The k-means algorithm consists of selecting \(k\) cluster centers at random and then alternating these two optimization steps:

def kmeans_clustering(data, n_clusters=3, max_iterations=100):
    """k-means clustering"""
    clusters = select_initial_clusters(data, n_clusters)
    for i in range(max_iterations):
        labels = assign_labels(data, clusters, n_clusters)
        new_clusters = calculate_clusters(data, labels, n_clusters)
        if test_if_done(data, labels, clusters, new_clusters, n_clusters):
            break
        clusters = new_clusters

    print("iterations: ", i)
    return (labels, clusters)

In an exercise you have to implement four functions:

select_initial_clusters(data, n_clusters)

this function should return a (n_clusters, n) shaped array of cluster centers, each row a cluster center. A simple way to do that is to randomly select n_clusters points from the data set.

assign_labels(data, clusters, n_clusters)

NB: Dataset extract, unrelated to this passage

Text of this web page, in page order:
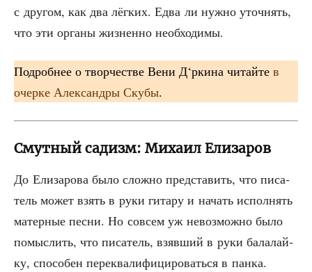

this function should return a (m,) shaped array of label values (from 0 to n_clusters) indicating which cluster center is closest. This function implements Eq.7.1.1.

calculate_clusters(data, labels, n_clusters)

this function should return a (n_clusters, n) shaped array of cluster centers. This function implements Eq.7.1.2.

Finally you have to implement the function

test_if_done(data, labels, clusters, new_clusters, n_clusters)

As a default implementation you could just check whether the new clusters are close to the previous clusters.

In Fig. 7.1.1 the 5 data sets from the introduction are shown as clustered by the k-means algorithm.

../../_images/kmeansclustering.png

Fig. 7.1.1 k-Means Clustering. For the first three datasets \(k=3\) is selected and for the last two datasets we have set \(k=2\).

From the figure it is clear that k-means clustering only really works for the first data set. In (a) clusters of spherical shape of about the same size are shown. In (b) we do have spherical clusters but of varying sizes, k-means tend to assign points from the larger clusters to smaller clusters. In (c) where we see ellipsoid clusters, a situation that k-means cannot deal with. For the non ellipsoid clusters in (d) and (e) k-means clustering is totally insufficient.